(Records from a data source)
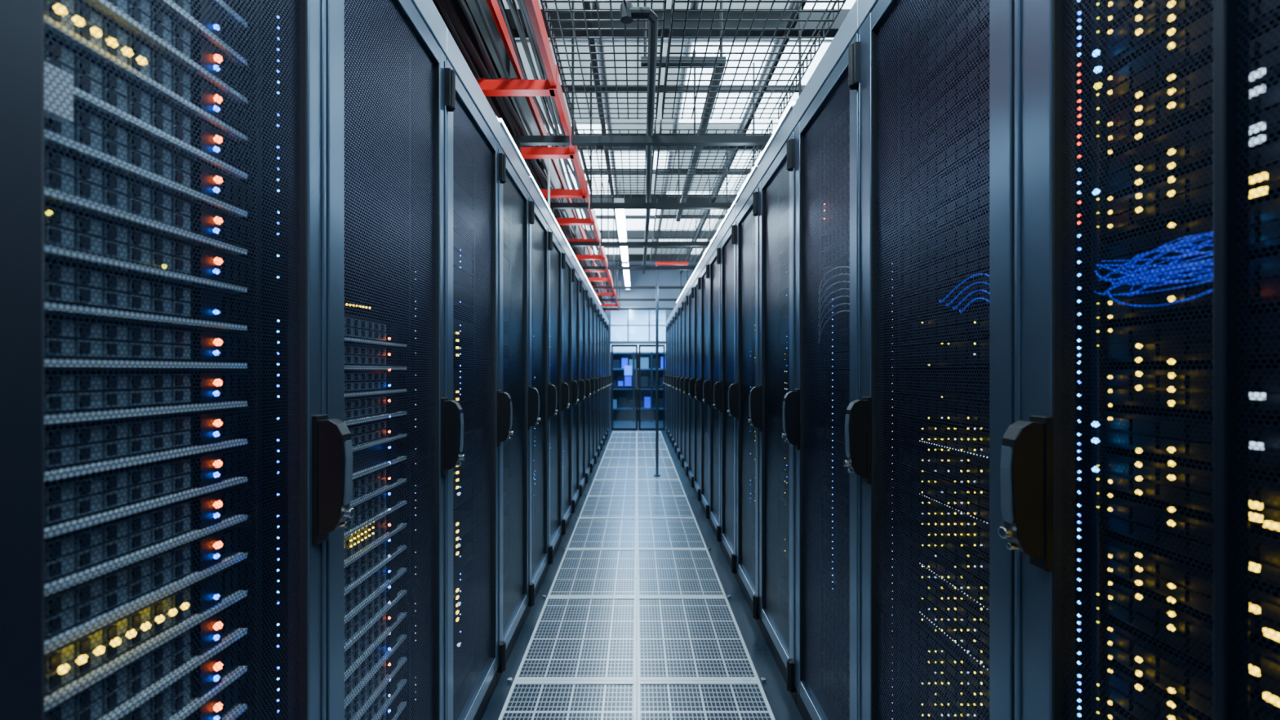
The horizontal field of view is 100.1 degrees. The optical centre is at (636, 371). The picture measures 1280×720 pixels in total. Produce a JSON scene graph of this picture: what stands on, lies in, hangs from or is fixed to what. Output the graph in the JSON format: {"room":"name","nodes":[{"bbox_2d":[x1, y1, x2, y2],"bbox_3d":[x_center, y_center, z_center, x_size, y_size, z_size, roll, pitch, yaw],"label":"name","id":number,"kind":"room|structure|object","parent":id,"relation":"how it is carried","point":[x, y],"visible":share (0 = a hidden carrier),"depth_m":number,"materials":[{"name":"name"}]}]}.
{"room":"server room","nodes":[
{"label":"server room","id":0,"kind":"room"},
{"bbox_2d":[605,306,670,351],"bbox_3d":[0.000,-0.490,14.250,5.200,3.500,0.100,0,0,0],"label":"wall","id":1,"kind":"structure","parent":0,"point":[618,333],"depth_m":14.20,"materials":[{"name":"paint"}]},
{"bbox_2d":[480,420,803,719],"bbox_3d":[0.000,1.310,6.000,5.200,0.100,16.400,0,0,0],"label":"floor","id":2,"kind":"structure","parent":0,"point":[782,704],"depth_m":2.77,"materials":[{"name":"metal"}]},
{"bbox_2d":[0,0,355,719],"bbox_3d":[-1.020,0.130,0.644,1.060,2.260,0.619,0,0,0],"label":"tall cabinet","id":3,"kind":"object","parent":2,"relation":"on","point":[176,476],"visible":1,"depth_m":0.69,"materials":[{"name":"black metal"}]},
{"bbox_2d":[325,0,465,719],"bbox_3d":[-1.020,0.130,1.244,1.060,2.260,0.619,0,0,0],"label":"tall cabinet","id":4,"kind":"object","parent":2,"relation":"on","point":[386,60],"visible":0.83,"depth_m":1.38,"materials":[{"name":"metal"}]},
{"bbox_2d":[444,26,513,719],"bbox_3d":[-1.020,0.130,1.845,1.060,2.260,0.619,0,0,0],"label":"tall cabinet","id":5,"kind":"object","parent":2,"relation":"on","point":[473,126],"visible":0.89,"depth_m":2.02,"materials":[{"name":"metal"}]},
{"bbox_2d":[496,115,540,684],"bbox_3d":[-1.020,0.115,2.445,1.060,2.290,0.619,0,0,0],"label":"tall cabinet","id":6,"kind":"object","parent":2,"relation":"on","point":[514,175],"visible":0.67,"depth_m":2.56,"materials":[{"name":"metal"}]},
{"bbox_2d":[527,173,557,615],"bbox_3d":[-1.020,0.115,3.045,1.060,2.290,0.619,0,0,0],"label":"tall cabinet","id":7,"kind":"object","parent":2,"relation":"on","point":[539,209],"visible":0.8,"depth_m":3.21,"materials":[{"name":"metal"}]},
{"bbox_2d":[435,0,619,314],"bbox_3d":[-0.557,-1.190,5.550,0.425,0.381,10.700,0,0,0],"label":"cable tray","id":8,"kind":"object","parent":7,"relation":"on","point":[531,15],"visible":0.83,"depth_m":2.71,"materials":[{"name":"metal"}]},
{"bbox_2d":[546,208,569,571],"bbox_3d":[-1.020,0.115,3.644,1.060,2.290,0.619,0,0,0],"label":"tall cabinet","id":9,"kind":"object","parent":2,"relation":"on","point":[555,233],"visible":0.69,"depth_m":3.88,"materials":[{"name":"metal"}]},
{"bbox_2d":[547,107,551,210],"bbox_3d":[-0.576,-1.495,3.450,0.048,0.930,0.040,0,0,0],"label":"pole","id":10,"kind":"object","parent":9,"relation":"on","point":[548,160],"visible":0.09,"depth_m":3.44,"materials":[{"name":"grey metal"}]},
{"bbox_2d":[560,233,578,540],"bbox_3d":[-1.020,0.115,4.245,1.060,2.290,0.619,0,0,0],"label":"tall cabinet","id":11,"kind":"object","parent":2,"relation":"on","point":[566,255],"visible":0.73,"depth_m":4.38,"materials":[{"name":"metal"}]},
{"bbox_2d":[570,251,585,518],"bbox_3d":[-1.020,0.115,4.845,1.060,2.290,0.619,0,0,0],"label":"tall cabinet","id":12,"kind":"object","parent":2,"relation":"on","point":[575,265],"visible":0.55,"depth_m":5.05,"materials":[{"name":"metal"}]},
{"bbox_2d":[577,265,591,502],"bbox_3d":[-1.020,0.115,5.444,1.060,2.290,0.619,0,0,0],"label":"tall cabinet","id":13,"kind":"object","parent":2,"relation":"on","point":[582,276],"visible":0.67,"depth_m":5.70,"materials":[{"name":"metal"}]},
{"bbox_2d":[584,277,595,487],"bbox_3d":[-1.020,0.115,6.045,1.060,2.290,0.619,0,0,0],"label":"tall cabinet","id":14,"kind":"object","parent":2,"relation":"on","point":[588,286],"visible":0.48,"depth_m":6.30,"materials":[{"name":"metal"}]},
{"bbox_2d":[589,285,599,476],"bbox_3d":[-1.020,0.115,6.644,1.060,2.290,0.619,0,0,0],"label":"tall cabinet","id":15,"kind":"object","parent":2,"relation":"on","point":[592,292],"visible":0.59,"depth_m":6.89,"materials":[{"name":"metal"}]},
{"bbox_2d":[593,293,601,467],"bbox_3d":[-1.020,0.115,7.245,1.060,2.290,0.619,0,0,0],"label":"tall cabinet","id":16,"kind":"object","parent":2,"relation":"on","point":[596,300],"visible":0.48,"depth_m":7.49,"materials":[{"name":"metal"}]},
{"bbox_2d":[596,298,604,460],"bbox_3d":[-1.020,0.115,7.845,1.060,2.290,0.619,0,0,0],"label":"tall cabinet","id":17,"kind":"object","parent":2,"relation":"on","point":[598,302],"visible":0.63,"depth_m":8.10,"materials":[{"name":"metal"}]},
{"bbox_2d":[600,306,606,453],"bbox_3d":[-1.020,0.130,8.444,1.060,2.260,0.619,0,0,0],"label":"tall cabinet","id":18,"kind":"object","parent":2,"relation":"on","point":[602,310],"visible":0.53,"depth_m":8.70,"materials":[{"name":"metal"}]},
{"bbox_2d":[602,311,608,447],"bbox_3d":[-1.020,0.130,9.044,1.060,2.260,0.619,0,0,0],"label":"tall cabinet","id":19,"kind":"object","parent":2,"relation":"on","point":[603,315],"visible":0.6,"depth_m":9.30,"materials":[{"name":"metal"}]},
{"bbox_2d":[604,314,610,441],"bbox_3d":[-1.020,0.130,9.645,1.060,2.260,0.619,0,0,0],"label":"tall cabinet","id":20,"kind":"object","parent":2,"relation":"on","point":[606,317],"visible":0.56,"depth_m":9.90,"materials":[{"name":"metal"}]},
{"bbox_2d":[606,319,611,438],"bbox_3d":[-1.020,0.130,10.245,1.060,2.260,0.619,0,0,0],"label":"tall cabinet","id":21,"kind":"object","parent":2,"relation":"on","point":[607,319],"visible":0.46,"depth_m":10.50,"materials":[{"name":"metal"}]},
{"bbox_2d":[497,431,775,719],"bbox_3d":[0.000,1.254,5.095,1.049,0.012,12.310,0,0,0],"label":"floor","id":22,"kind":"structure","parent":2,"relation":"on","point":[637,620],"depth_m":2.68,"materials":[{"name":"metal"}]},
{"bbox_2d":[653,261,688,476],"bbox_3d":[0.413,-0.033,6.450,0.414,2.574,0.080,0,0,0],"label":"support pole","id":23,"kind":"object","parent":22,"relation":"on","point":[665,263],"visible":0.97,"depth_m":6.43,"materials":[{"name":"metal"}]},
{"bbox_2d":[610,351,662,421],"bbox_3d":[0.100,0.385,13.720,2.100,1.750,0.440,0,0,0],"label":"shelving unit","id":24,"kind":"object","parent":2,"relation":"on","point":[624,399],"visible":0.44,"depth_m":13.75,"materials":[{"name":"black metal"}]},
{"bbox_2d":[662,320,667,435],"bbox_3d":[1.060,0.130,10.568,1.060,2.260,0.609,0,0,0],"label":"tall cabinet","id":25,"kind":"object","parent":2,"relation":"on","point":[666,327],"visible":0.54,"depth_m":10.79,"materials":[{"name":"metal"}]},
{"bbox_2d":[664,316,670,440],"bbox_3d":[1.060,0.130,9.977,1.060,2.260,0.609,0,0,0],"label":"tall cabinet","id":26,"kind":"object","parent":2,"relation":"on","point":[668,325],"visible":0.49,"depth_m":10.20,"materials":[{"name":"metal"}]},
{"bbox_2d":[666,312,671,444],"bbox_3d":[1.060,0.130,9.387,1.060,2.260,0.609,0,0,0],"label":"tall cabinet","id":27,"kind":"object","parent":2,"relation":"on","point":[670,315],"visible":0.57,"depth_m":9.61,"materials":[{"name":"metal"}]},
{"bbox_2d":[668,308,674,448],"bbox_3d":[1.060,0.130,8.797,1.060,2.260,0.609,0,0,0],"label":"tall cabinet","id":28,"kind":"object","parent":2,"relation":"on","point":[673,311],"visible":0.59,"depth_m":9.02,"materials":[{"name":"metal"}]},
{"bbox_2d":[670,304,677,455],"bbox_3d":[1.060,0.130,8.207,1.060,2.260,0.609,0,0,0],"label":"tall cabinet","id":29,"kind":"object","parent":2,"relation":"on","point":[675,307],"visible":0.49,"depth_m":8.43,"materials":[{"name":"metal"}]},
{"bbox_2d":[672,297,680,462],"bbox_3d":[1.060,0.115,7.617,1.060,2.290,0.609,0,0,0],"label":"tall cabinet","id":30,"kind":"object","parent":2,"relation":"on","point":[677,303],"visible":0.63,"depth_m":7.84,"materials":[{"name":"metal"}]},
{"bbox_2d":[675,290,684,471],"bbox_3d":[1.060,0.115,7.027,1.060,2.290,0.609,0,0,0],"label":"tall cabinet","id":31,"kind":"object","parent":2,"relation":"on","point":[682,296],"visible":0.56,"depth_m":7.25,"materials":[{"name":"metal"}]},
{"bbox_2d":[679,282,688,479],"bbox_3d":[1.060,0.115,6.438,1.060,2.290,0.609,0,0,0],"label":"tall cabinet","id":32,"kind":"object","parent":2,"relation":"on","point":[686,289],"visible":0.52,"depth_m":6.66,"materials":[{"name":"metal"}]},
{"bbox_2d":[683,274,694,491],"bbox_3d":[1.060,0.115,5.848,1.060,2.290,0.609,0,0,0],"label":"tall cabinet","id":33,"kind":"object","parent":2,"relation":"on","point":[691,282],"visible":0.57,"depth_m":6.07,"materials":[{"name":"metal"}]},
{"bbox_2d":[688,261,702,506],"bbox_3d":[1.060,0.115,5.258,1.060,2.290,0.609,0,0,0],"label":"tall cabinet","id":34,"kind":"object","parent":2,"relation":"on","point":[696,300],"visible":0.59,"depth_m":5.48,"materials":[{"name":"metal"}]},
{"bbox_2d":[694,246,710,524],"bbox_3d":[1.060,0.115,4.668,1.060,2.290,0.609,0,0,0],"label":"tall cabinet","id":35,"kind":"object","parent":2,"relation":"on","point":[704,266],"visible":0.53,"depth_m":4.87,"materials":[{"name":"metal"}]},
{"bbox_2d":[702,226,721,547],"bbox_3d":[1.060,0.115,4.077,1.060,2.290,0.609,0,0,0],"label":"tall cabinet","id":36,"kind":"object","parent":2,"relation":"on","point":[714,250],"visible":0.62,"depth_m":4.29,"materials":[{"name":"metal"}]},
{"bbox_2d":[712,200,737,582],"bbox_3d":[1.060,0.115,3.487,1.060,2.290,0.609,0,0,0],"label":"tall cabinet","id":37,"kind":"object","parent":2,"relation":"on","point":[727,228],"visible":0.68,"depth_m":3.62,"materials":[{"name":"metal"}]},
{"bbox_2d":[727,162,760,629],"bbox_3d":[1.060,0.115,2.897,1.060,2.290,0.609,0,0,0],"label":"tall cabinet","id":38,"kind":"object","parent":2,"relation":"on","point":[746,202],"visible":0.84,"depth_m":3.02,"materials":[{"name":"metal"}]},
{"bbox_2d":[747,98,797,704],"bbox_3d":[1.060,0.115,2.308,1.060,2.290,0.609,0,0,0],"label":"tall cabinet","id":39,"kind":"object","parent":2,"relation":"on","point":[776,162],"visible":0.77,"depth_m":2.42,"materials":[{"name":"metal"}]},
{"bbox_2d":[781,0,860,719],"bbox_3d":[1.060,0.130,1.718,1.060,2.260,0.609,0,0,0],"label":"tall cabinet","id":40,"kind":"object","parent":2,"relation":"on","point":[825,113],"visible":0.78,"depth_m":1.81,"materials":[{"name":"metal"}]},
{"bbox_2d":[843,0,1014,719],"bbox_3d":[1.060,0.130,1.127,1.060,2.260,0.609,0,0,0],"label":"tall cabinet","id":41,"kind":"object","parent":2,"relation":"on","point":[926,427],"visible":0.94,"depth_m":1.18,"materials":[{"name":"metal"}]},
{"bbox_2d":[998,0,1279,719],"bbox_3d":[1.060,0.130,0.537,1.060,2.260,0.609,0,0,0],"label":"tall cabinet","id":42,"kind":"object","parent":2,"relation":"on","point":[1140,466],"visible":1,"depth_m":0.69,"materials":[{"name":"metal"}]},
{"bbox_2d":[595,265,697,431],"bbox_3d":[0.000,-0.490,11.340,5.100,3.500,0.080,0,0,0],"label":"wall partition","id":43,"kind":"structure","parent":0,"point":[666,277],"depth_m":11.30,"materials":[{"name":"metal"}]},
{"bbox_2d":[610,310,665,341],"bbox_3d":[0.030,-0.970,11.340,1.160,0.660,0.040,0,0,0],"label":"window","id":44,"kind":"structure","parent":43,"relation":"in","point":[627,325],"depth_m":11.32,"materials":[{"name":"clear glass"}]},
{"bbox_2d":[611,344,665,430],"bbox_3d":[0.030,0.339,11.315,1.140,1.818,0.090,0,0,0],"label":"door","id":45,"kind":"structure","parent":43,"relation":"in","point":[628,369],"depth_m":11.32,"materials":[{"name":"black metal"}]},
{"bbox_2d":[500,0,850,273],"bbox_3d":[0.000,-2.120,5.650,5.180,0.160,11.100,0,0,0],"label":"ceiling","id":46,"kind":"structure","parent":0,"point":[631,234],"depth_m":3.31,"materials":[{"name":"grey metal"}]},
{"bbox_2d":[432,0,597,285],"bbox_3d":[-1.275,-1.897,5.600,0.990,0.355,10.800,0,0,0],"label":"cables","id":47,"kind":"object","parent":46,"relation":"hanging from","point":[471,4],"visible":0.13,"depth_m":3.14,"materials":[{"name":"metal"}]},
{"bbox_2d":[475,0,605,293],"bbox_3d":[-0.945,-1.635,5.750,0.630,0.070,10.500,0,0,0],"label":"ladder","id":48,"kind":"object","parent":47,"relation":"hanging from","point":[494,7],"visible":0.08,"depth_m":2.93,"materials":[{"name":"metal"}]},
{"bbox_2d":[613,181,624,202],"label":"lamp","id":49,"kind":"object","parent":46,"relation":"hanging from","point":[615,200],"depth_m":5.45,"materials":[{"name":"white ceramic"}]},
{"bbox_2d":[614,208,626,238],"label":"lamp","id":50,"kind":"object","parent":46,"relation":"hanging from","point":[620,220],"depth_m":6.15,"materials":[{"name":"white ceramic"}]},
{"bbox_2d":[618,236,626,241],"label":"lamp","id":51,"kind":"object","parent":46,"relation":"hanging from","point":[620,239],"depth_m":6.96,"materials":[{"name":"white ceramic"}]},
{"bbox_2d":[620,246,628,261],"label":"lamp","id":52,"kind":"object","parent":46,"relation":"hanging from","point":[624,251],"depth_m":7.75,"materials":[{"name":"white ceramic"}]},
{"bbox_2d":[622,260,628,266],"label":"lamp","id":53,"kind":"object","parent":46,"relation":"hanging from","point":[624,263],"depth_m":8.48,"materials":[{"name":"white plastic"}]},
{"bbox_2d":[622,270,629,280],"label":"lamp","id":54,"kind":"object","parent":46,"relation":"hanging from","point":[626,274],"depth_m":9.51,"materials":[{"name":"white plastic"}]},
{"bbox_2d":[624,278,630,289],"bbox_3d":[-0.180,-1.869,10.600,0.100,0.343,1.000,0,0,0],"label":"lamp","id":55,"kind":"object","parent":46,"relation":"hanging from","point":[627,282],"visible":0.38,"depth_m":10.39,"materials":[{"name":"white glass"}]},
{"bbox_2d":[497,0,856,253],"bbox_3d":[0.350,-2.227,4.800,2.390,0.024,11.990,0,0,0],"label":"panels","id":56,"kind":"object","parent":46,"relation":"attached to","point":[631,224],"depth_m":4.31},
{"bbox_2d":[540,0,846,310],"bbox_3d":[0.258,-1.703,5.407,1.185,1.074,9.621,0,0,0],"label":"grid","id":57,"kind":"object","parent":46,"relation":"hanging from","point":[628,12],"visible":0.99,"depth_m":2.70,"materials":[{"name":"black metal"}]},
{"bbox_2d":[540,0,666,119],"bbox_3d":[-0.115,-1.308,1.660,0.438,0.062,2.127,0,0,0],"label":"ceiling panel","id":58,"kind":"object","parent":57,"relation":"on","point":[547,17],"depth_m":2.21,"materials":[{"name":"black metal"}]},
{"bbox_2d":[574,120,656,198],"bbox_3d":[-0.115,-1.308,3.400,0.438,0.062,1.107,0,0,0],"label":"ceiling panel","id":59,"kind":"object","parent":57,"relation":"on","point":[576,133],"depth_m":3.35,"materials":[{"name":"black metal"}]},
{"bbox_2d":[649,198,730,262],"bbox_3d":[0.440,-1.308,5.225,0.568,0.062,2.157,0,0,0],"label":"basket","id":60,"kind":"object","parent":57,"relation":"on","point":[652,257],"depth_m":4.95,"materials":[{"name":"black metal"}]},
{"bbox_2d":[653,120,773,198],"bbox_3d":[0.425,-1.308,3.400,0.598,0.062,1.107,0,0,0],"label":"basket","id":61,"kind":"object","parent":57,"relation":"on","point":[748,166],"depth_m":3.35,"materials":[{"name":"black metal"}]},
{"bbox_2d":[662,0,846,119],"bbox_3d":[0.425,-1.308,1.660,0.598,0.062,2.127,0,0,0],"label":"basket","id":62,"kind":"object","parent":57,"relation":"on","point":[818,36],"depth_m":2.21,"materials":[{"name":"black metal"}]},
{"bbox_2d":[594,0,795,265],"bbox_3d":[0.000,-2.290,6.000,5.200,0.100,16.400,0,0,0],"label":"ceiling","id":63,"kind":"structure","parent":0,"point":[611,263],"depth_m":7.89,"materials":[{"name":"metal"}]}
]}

▸ **TASK DETAILS**: Search the data above for the string "wall" and return every line that has it.

▸ **RESULT BELOW**:
{"bbox_2d":[605,306,670,351],"bbox_3d":[0.000,-0.490,14.250,5.200,3.500,0.100,0,0,0],"label":"wall","id":1,"kind":"structure","parent":0,"point":[618,333],"depth_m":14.20,"materials":[{"name":"paint"}]},
{"bbox_2d":[595,265,697,431],"bbox_3d":[0.000,-0.490,11.340,5.100,3.500,0.080,0,0,0],"label":"wall partition","id":43,"kind":"structure","parent":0,"point":[666,277],"depth_m":11.30,"materials":[{"name":"metal"}]},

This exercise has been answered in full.